Glendale City Centre (previously known as Stockland Super Centre Glendale and Stockland Glendale) is a large shopping centre located in the suburb of Glendale in the City of Lake Macquarie, Australia.

It is located on Lake Road on a 19.6 ha parcel of land, and primarily serves the Lake Macquarie region to the southwest of Newcastle.

== Transport ==
Glendale City Centre has bus connections to Belmont, Cardiff, Charlestown, Kotara, Newcastle, Seahampton, Swansea, Toronto, Warners Bay, Wallsend and West Wallsend, as well as local surrounding suburbs. It is served by Newcastle Transport and Hunter Valley Buses. The majority of its bus services are located at the bus stop outside Event Cinemas.

Glendale City Centre has a large open car park with 2,312 spaces.

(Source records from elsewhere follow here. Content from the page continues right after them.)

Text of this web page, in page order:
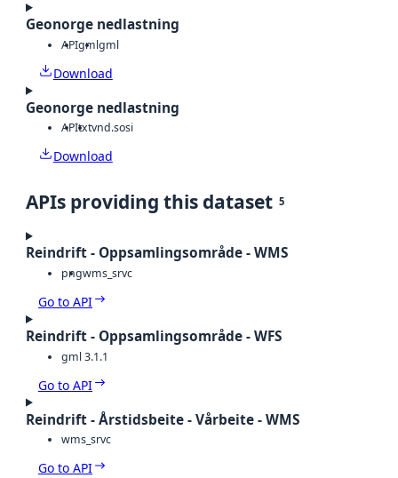
Geonorge nedlastning
APIgmlgml
Download
Geonorge nedlastning
APItxtvnd.sosi
Download
APIs providing this dataset 5
Reindrift - Oppsamlingsområde - WMS
pngwms_srvc
Go to API
Reindrift - Oppsamlingsområde - WFS
gml 3.1.1
Go to API
Reindrift - Årstidsbeite - Vårbeite - WMS
wms_srvc
Go to API
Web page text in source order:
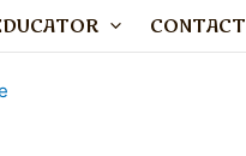
CONTACT
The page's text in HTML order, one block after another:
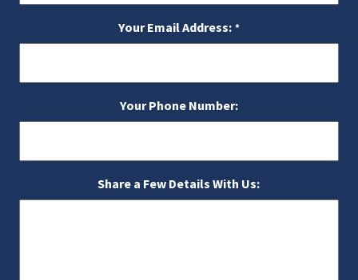
Your Email Address: *
Your Phone Number:
Share a Few Details With Us:
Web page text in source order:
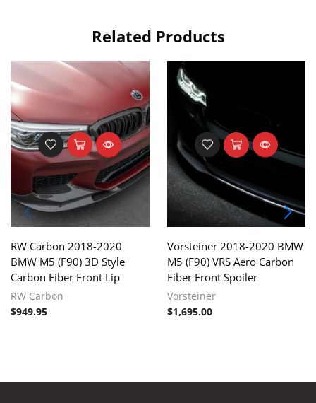
Related Products
RW Carbon 2018-2020
BMW M5 (F90) 3D Style
Carbon Fiber Front Lip
RW Carbon
$949.95
Vorsteiner 2018-2020 BMW
M5 (F90) VRS Aero Carbon
Fiber Front Spoiler
Vorsteiner
$1,695.00
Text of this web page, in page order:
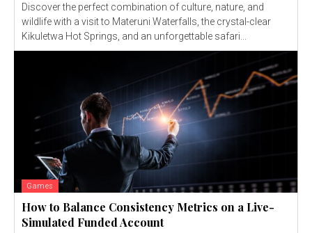
Discover the perfect combination of culture, nature, and
wildlife with a visit to Materuni Waterfalls, the crystal-clear
Kikuletwa Hot Springs, and an unforgettable safari...
Games
How to Balance Consistency Metrics on a Live-
Simulated Funded Account
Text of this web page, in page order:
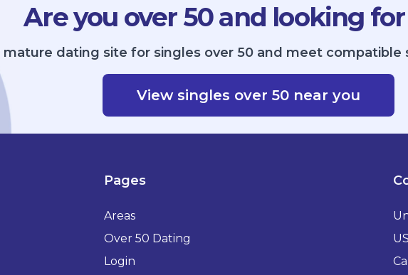
Are you over 50 and looking
mature dating site for singles over 50 and meet compatible
View singles over 50 near you
Pages
Areas
Over 50 Dating
Login
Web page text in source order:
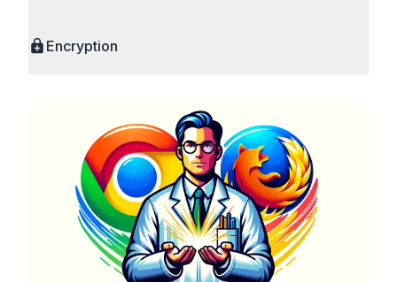
Encryption
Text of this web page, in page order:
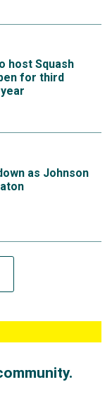
host Squash
for third
as Johnson
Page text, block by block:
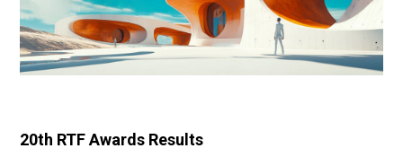
20th RTF Awards Results
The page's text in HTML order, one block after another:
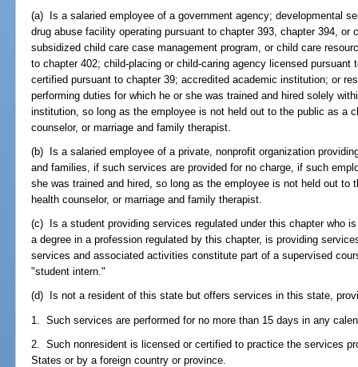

There are plans for a new Lake Macquarie Transport Interchange which was to include a new railway station, bus interchange and road bridge over the railway line. It was first proposed in the mid-1990s and was to be built in 1998 with a completion date in 2003 with a total cost of around $33 million. Construction of stage one commenced in July 2015 and was completed in June 2017 which was an extension of Glendale Drive which is two roads built on either side of the Main Northern railway line. Stage two is set to include a new railway station and bus interchange, however this stage of the project is yet to be funded the state government announced that it will not fund the new bridge across the railway line. The project was managed by Lake Macquarie City Council.

==History==
Stockland released a concept plan for the Glendale Super Centre in 1994. It was being developed as a US-style power centre consisting of category killer traders, where tenants traded in an open air environment and there was no internal malls. The tenants listed in the proposal included Target, Woolworths, Franklins Big Fresh, Homeart, World 4 Kids, and 50 specialty stores, including free-standing fast food outlets. Stockland Super Centre Glendale opened in March 1996 and was renamed in the early 2000s to Stockland Glendale. On 19 December 1996 the eight screen Village Cinemas (later rebranded to Greater Union in early 2000s) opened along with the Intencity arcade.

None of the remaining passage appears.